47 lines (37 loc) · 2.17 KB

GNN_PersLay

Contributors

  • Jason Apostol (CS): Worked on training and implementing multi-graph representation for protein structures.
  • Anna Su (CBB): Worked on persistent homology computation and persistence layer generation.
  • Vasilije Pantelic (MB&B): Worked on the molecular geometry computations.

Project Workflow

  1. Construct Data Files:

    • Run the run_scripts.sh bash script to generate files in the data_files directory.
    • The script implements Python scripts in calculate_features to create the following files for each subdirectory:
      1. Reconstructed PDB file (id_rec.pdb)
      2. Backbone structure file (id_rec_bb.txt)
      3. Bond angle file (id_ba.txt)
      4. Bond length file (id_bl.txt)
      5. Dihedral angle file (id_da.txt)

    Directory Structure:

    data_files
    └── 1by7
        ├── 1by7_ba.txt
        ├── 1by7_bl.txt
        ├── 1by7_da.txt
        └── 1by7_rec.txt
    
  2. Construct PH Files:

    • Run the run_ph.sh script to generate the id_rec_bb.txt files from Step 1.
    • This script utilizes ph_functions.py to compute persistence diagrams, vectors, and landscapes for each backbone structure.
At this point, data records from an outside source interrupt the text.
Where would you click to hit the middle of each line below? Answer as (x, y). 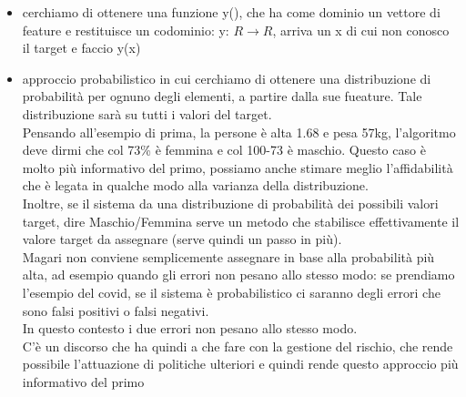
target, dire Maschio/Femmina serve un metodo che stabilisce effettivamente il (241, 221)
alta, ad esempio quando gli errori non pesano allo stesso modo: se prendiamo (238, 275)
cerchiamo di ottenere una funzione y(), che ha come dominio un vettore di (231, 12)
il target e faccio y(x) (81, 48)
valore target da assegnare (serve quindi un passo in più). (182, 239)
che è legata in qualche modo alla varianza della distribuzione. (195, 185)
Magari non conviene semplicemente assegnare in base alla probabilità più (228, 256)
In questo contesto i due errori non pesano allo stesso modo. (190, 328)
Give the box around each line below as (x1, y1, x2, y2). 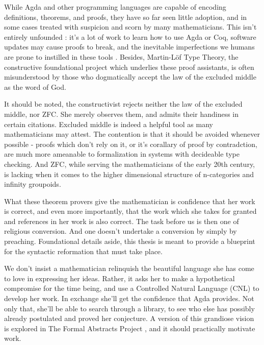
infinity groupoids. (4, 179, 61, 189)
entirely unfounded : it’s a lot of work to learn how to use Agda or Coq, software (4, 31, 256, 42)
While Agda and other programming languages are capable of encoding (4, 2, 226, 12)
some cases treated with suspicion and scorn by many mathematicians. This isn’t (4, 21, 257, 32)
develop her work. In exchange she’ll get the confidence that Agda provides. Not (4, 293, 254, 304)
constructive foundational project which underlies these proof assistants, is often (4, 61, 254, 72)
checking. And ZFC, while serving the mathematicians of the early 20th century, (4, 158, 255, 169)
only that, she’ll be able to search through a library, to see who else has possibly (4, 303, 255, 313)
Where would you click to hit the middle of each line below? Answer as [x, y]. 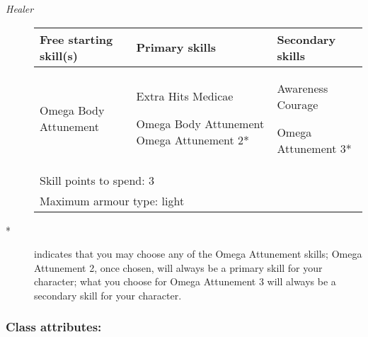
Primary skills [176, 47]
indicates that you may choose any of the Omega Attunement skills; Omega [198, 254]
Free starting [76, 39]
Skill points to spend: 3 [97, 180]
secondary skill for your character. [108, 295]
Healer [20, 8]
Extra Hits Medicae [185, 96]
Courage [298, 104]
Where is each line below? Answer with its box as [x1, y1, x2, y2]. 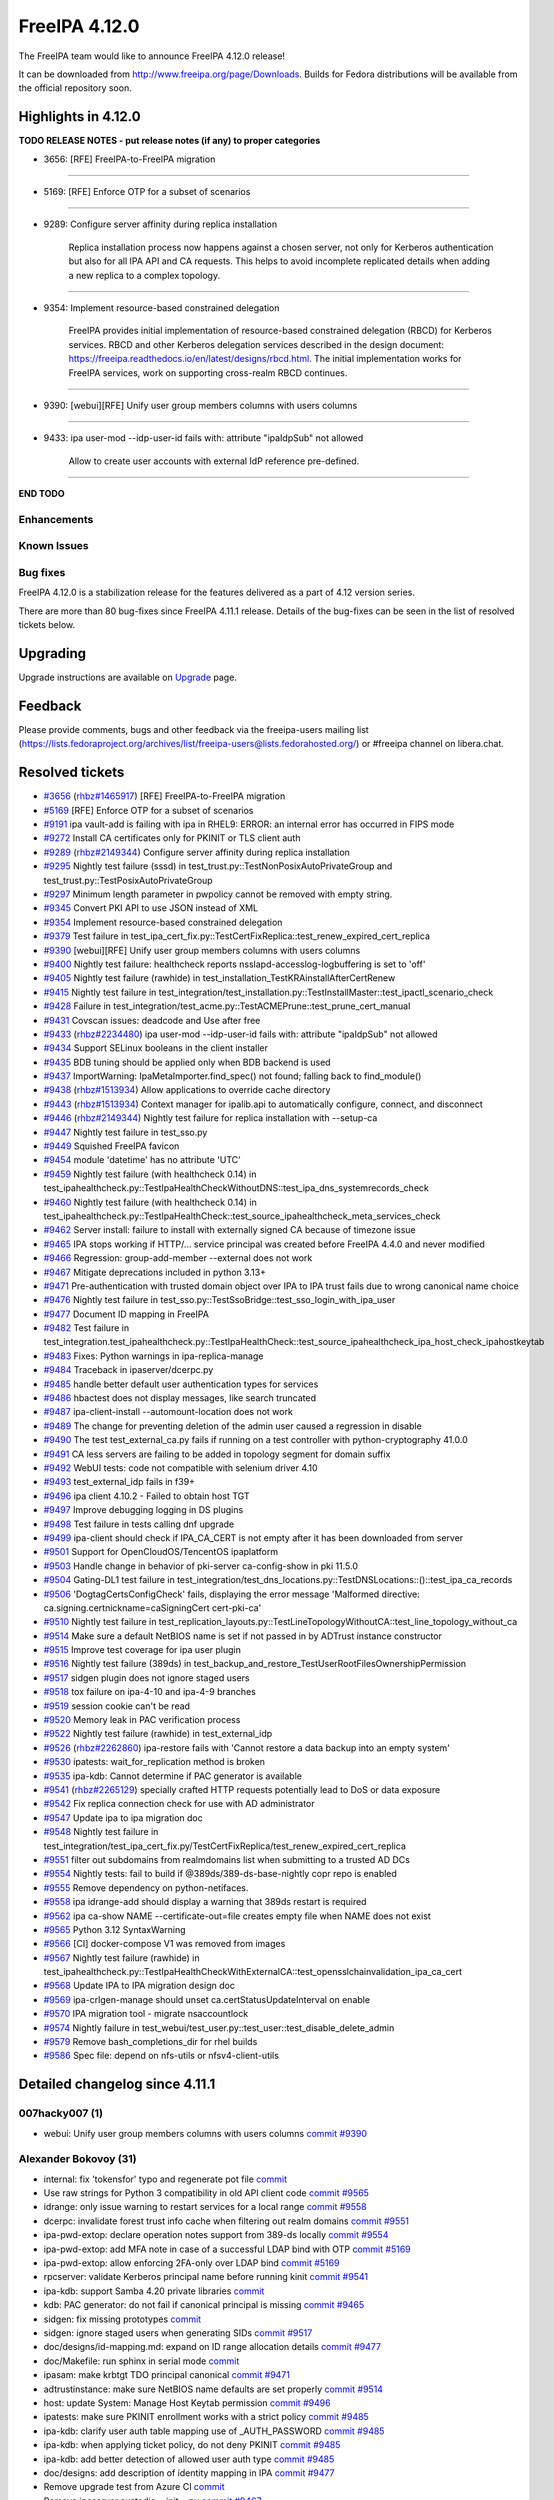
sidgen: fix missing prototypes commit [43, 2313, 202, 2325]
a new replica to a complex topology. [68, 269, 220, 281]
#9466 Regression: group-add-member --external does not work [43, 1252, 313, 1264]
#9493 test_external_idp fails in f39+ [43, 1476, 195, 1488]
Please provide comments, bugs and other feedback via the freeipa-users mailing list [18, 723, 369, 735]
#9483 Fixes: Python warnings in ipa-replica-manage [43, 1350, 264, 1362]
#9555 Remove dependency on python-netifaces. [43, 1881, 249, 1894]
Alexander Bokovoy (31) [18, 2152, 137, 2166]
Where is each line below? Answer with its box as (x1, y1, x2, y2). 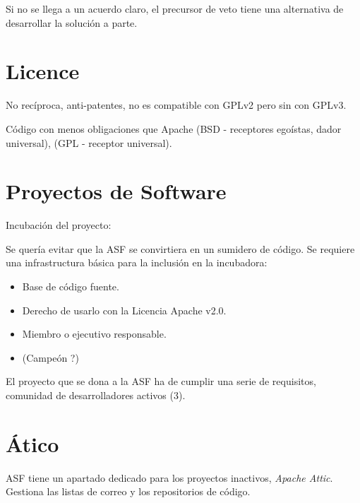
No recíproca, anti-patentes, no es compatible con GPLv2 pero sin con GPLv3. (6, 97, 347, 112)
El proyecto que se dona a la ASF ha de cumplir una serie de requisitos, (6, 374, 316, 389)
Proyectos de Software (6, 177, 227, 206)
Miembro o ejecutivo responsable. (22, 326, 167, 341)
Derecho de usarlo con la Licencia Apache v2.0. (22, 302, 227, 317)
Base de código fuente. (22, 279, 119, 293)
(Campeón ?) (22, 350, 79, 365)
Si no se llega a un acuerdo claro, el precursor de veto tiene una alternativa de (6, 1, 344, 16)
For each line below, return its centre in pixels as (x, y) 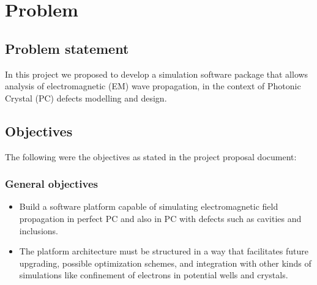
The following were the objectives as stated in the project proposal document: (151, 156)
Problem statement (67, 48)
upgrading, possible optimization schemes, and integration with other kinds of (165, 263)
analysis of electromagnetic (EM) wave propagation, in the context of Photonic (153, 86)
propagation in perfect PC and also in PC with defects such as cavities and (160, 218)
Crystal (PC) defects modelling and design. (86, 98)
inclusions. (39, 230)
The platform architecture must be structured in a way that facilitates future (164, 251)
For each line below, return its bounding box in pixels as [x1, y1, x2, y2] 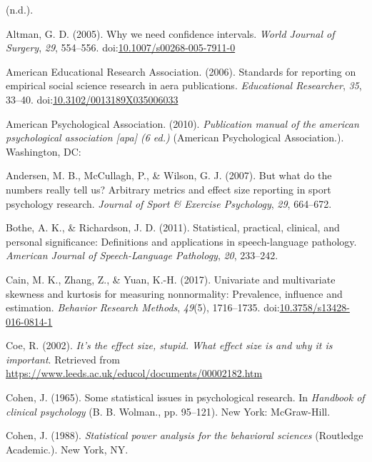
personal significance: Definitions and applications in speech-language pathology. [6, 233, 357, 248]
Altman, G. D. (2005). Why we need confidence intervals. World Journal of [6, 26, 335, 41]
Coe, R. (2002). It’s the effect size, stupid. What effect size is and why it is [6, 338, 333, 353]
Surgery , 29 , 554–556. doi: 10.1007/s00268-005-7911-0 [6, 40, 236, 55]
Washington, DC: [6, 144, 81, 159]
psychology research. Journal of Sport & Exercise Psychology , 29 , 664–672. [6, 196, 332, 211]
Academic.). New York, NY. [6, 441, 129, 456]
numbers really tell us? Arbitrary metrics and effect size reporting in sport [6, 181, 331, 196]
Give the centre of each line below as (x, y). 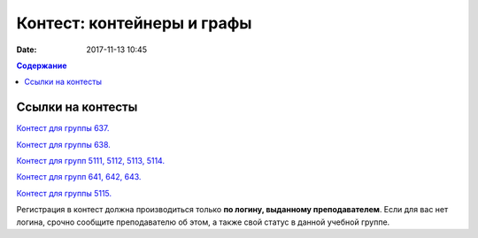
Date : (27, 50)
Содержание (42, 65)
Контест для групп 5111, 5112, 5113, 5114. (91, 161)
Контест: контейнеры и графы (134, 23)
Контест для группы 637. (63, 128)
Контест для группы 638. (63, 144)
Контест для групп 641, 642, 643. (79, 177)
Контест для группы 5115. (64, 193)
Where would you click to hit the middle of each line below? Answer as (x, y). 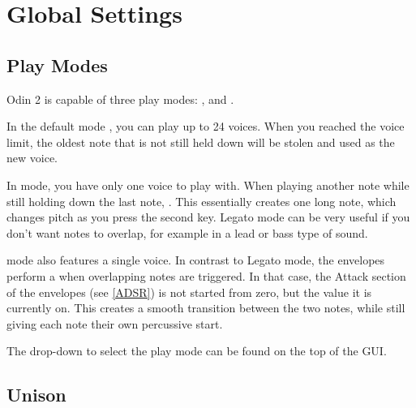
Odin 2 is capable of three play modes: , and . (120, 99)
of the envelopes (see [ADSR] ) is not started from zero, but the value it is (189, 292)
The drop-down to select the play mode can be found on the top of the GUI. (197, 351)
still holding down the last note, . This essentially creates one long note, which (202, 201)
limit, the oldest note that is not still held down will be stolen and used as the (201, 142)
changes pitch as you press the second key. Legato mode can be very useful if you (208, 217)
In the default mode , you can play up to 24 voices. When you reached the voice (206, 126)
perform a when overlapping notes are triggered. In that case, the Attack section (206, 275)
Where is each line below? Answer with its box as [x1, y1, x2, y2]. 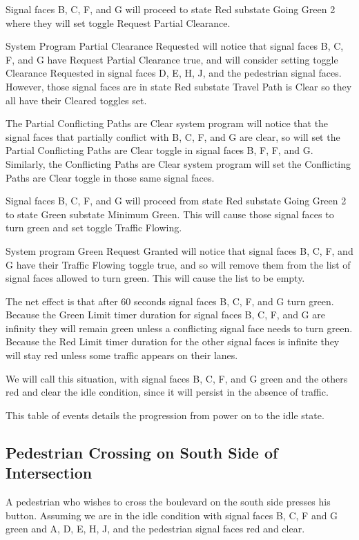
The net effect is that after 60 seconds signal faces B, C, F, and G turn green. [6, 293, 334, 308]
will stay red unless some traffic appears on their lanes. [6, 348, 238, 363]
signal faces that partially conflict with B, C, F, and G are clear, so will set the [6, 129, 340, 144]
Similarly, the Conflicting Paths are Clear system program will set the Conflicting [6, 156, 351, 171]
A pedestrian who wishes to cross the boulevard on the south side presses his [6, 494, 331, 509]
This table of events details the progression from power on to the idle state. [6, 407, 324, 422]
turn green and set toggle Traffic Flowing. [6, 220, 182, 235]
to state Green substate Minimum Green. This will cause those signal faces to [6, 206, 334, 221]
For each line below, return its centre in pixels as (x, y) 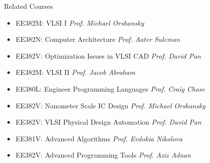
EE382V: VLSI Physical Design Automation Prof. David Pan (108, 122)
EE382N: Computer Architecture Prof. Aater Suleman (98, 39)
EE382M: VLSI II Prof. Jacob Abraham (75, 72)
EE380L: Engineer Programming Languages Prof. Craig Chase (110, 88)
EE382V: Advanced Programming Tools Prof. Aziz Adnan (103, 155)
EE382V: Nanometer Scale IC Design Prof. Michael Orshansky (110, 105)
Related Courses (29, 6)
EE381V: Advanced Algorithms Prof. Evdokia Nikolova (99, 138)
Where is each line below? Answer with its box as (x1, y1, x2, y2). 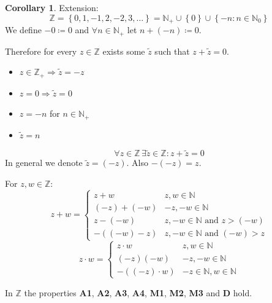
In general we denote (5, 156, 83, 169)
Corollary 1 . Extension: (5, 1, 99, 14)
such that (154, 44, 190, 57)
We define (5, 23, 42, 36)
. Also (126, 156, 148, 169)
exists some (102, 44, 145, 57)
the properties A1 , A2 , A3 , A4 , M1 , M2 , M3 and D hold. (24, 286, 252, 299)
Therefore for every (5, 44, 77, 57)
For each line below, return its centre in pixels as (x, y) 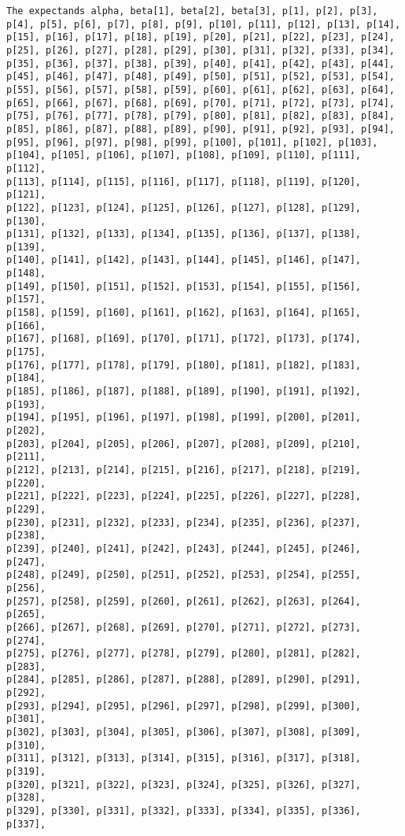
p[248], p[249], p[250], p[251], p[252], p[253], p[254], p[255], (184, 575)
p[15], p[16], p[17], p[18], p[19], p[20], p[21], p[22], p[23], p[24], (201, 37)
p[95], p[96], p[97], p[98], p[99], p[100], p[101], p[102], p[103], (192, 142)
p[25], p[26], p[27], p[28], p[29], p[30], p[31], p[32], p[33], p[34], (201, 50)
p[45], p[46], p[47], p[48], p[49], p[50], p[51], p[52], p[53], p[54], (201, 77)
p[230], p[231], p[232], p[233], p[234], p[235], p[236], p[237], (184, 522)
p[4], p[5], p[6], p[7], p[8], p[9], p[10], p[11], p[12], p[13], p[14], (204, 24)
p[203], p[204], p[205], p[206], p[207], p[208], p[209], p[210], (184, 444)
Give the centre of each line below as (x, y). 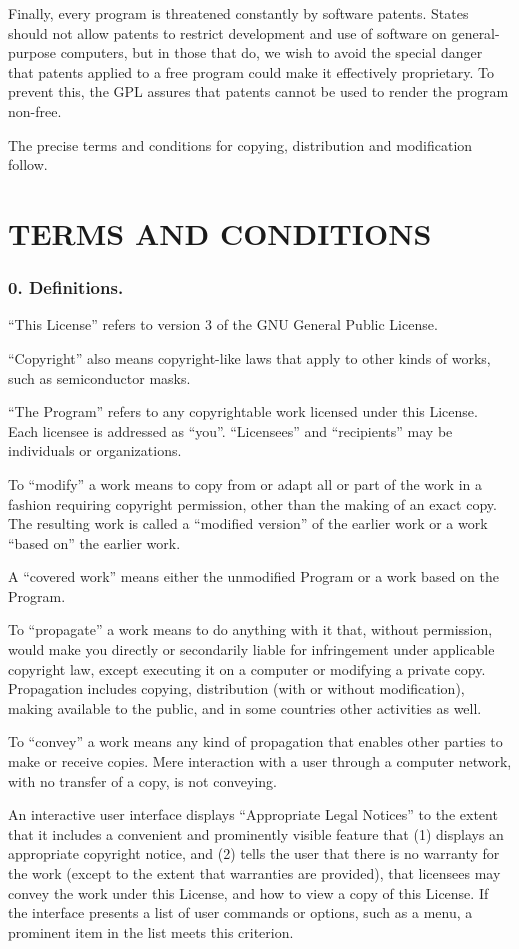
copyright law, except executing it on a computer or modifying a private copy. (247, 668)
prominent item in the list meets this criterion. (151, 931)
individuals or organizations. (95, 450)
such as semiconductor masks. (99, 377)
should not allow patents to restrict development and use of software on (227, 32)
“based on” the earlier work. (94, 542)
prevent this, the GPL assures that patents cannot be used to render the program (258, 91)
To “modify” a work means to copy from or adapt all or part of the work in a (245, 483)
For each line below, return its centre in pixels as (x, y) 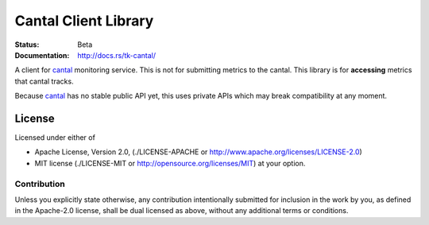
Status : (27, 45)
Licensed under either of (55, 138)
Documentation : (42, 55)
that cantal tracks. (44, 81)
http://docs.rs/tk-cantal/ (117, 55)
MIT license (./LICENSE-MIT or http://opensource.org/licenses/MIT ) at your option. (170, 163)
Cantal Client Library (84, 21)
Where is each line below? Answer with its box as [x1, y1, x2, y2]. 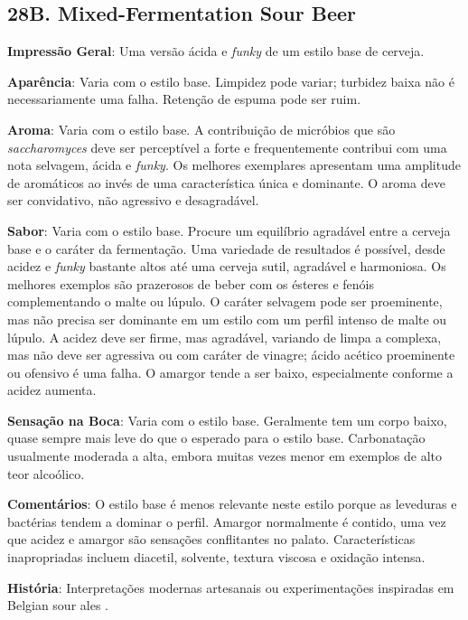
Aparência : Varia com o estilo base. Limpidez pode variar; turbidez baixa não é [7, 71, 454, 90]
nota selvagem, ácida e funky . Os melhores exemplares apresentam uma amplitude [7, 155, 461, 174]
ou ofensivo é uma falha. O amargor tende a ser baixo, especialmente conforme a [7, 362, 454, 381]
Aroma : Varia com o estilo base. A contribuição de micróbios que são [7, 119, 396, 138]
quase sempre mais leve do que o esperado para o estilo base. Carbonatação [7, 428, 426, 447]
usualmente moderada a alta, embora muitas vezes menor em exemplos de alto [7, 446, 443, 465]
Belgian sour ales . [7, 596, 108, 615]
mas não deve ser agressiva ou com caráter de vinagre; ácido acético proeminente [7, 345, 455, 364]
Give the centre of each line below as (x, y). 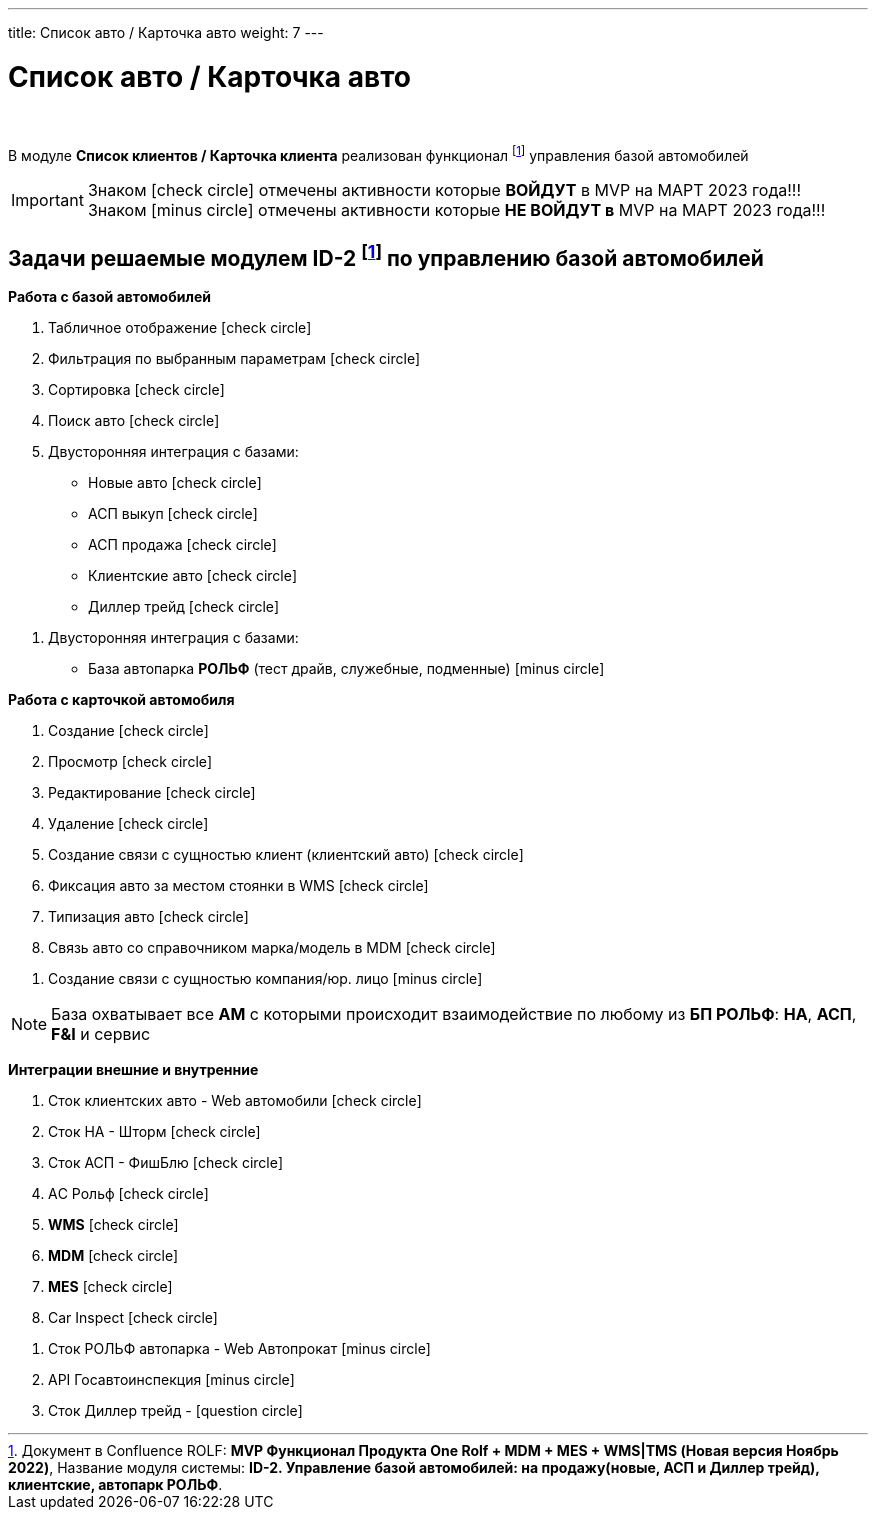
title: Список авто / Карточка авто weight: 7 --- (166, 32)
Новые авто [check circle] (175, 482)
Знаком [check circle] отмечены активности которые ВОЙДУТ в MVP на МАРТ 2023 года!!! (444, 190)
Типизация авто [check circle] (148, 916)
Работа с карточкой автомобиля (121, 699)
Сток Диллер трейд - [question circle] (175, 1410)
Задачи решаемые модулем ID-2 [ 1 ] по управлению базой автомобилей (386, 255)
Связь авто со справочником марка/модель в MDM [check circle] (272, 947)
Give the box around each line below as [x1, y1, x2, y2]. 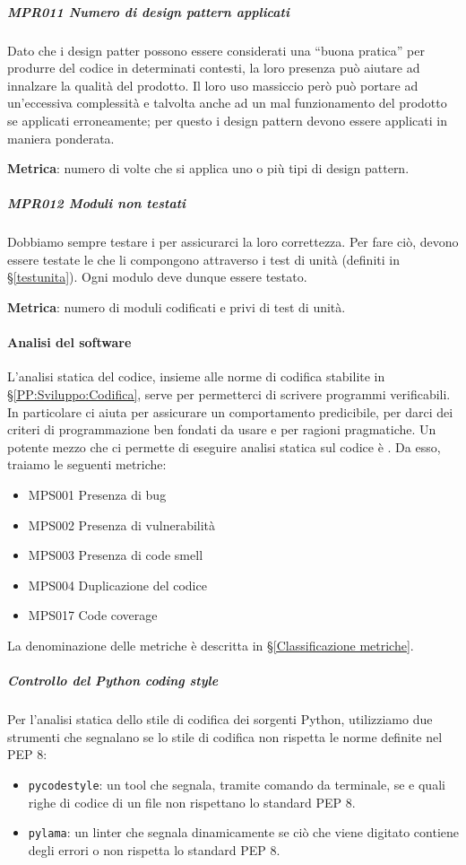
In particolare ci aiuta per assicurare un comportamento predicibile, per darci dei [7, 402, 453, 421]
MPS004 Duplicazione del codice [28, 575, 207, 594]
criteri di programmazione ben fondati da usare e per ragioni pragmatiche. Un [7, 420, 436, 439]
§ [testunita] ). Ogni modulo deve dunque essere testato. [7, 267, 307, 286]
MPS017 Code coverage [28, 606, 158, 625]
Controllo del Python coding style [7, 671, 219, 690]
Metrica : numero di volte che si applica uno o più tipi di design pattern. [7, 159, 410, 178]
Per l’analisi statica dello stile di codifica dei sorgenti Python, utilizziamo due [7, 710, 433, 729]

The results are stored in the ph_files directory.
  3. Run geo_prep.py:

    • Execute geo_prep.py to create an index for your data and place it in the datasets_for_geo directory.
  4. Clone PaddleHelix

    • Clone the PaddleHelix Repository into the root of the current directory.
    • Replace GEM in PaddleHelix/apps/pretrained_compound/ChemRL with the GEM folder in this repository.
  5. Install Dependencies:

    • Ensure all dependencies listed in requirements.txt are installed.
  6. Run knottrain.sh:

    • Locate the script in the forked PaddleHelix repository located at PaddleHelix/apps/pretrained_compound/ChemRL/GEM/scripts.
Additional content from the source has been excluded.